[Given records — start]
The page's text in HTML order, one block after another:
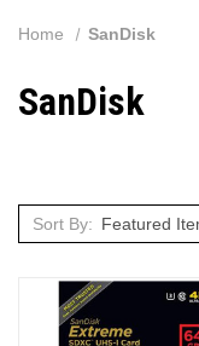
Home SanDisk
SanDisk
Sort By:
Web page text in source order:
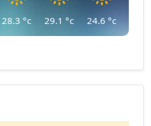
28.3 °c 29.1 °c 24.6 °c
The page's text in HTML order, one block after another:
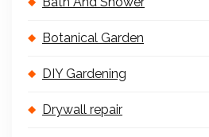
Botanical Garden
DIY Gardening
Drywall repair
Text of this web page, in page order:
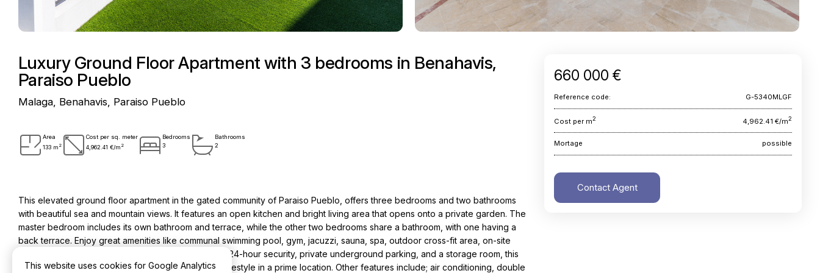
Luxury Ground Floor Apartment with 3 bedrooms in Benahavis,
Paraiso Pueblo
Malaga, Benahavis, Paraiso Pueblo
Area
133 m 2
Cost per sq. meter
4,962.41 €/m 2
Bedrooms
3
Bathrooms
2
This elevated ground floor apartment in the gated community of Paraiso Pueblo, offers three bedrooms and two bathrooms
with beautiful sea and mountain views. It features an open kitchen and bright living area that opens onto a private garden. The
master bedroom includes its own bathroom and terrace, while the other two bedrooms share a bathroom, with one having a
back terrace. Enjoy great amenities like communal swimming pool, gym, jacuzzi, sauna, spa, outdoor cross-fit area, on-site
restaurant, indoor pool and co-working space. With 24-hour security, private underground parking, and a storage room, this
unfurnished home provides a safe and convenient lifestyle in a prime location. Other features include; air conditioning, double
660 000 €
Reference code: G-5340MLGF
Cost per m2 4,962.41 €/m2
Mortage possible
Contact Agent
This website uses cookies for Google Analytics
[Given records — finish]
### Your instructions
Give back an exact reproduction of the entries, with all pictures excluded.

### Answer to this exercise
The page's text in HTML order, one block after another:
Home SanDisk
SanDisk
Sort By:
Web page text in source order:
28.3 °c 29.1 °c 24.6 °c
The page's text in HTML order, one block after another:
Botanical Garden
DIY Gardening
Drywall repair
Text of this web page, in page order:
Luxury Ground Floor Apartment with 3 bedrooms in Benahavis,
Paraiso Pueblo
Malaga, Benahavis, Paraiso Pueblo
Area
133 m 2
Cost per sq. meter
4,962.41 €/m 2
Bedrooms
3
Bathrooms
2
This elevated ground floor apartment in the gated community of Paraiso Pueblo, offers three bedrooms and two bathrooms
with beautiful sea and mountain views. It features an open kitchen and bright living area that opens onto a private garden. The
master bedroom includes its own bathroom and terrace, while the other two bedrooms share a bathroom, with one having a
back terrace. Enjoy great amenities like communal swimming pool, gym, jacuzzi, sauna, spa, outdoor cross-fit area, on-site
restaurant, indoor pool and co-working space. With 24-hour security, private underground parking, and a storage room, this
unfurnished home provides a safe and convenient lifestyle in a prime location. Other features include; air conditioning, double
660 000 €
Reference code: G-5340MLGF
Cost per m2 4,962.41 €/m2
Mortage possible
Contact Agent
This website uses cookies for Google Analytics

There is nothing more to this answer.